聽到張松這麼說話,法正的臉色一變,慢慢地露出了殺氣。
孟達驚訝地說道:「子喬,你的意思是說咱們被劉璋給暗算了?不會吧。」
「子度啊,你還是太小看劉璋了。一直以來,劉璋對於酒色都是點到為止。而我等就天真的以為劉璋的酒量不行。然而你昨晚發現了沒有,劉璋和咱們喝了同樣多的酒,但是面不改色啊。還有一點,你不覺得奇怪麼?咱們平時也有小聚,酒水也喝了不少。昨晚的那些酒,按照正常來說,完全無法讓咱們醉倒的。」張松苦著臉說道。
孟達的腦子不笨,瞬間就明白了張松的意思,說道:「你是說,劉璋在咱們的酒水裡面下藥。而他自己事先吃了解藥,所以咱們被算計了。」
張松痛苦地點點頭,現在頓悟起來,已經有點晚了。
「可惡的劉璋!」孟達真的憤怒了。
長久以來,都是他孟達算計別人,沒有想到這一次栽到了一個不起眼的劉璋手裡,他的一世英名算是毀掉了。
法正一直不說話,但卻把劉璋記在了自己的黑名單之中。
張松看著法正,說道:「孝直,你千萬不能記恨劉璋,也不要想著報復他。劉璋現在已經是朝廷的人了。咱們不能像之前那樣算計他。陛下仁德,絕對不會讓我等算計劉璋的。所以,你還是把這顆心給放下吧。」
法正被張松說中了心思,瞬間臉色變得有點難看。
以法正這么小氣的性格,要放過劉璋,談何容易啊。可事實告訴法正,哪怕他希望劉璋去死,劉玉也會讓劉璋長命百歲,而且活得很滋潤的。

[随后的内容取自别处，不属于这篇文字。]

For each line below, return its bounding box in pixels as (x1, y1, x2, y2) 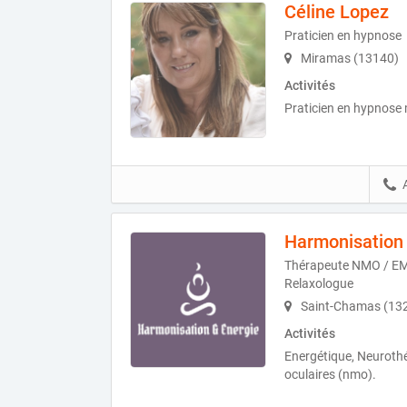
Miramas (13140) (298, 51, 399, 66)
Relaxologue (284, 276, 353, 292)
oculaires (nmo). (284, 367, 376, 382)
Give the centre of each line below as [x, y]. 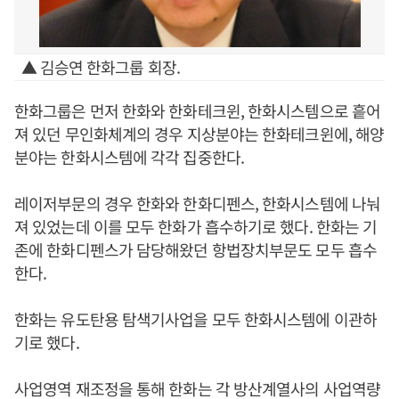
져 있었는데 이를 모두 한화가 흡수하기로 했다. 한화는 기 [196, 226]
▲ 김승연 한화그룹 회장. [100, 67]
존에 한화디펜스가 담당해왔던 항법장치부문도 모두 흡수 [195, 249]
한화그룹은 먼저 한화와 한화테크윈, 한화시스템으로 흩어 [198, 110]
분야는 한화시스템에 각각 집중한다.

法正恨恨地說道:「難道吾到了朝廷這邊,還要受人欺負不成。」
法正從益州投向朝廷,那是因為在益州受盡別人的白眼和欺負,沒有受到重用。現在到了神武朝廷這邊,居然還要遭遇劉璋的算計,自己卻不能報仇。
「孝直,劉璋這點算計沒什麼。日後的朝廷,紛爭會更加的多。如今最重要的事情還是如何讓陛下息怒。」張松話回歸到了重點。
法正和孟達都清楚張松說的是真的,神武朝廷現在看起來鐵板一塊,可內里已經分為了好幾個派系。現在劉玉健在,春秋鼎盛,能夠壓的住整個天下。一旦劉玉有個萬一,或者山陵崩,神武朝廷的幾個派系定然會發生紛爭,到時候都不知道有多少的算計。

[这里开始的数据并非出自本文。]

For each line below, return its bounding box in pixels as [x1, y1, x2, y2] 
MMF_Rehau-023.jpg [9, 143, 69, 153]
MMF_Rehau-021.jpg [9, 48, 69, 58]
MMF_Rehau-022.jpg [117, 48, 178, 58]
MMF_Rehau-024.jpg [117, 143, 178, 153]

法正收拾了一下心情,而後詢問張松道:「子喬,我等不能在浪費時間了,需要如何才能夠趕到陛下面前?」
張松、法正、孟達三人已經無法準時到五十里外準備迎接劉玉,但總不能在漢中城等著劉玉來吧。做出這樣的行為,張松、法正、孟達都不用做神武朝廷混了,直接下野算了。哪怕是劉玉再怎麼重視他們,也會對他們的行為感到不滿的。的確,從一個臣子對君王的天生恐懼,自然會是這樣的想法。
一想到這麼長時間的努力最後付之東流,張松就很是憤怒。但現在不是憤怒不憤怒的時候,關鍵是如何解決問題。

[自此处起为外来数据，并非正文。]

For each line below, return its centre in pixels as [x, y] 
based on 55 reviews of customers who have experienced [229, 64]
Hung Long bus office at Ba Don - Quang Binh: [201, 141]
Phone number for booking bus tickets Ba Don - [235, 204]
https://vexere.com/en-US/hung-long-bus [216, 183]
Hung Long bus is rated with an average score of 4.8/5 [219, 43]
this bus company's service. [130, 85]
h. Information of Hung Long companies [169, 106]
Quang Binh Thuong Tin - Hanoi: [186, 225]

孟達最是著急,他現在是想不到辦法,也不敢出聲打擾張松和法正,免得影響到了他們的思路。
「咱們馬上去找來六匹上好的馬匹,無論花多少錢都要給。我等一人兩馬,可以用最快的速度趕過去。」張松覺得不能再浪費時間了,先趕過去再說,或許在路上的時候,他們可以想到一些辦法。又或者他們能夠及時趕到,那麼什麼事情都不用管了。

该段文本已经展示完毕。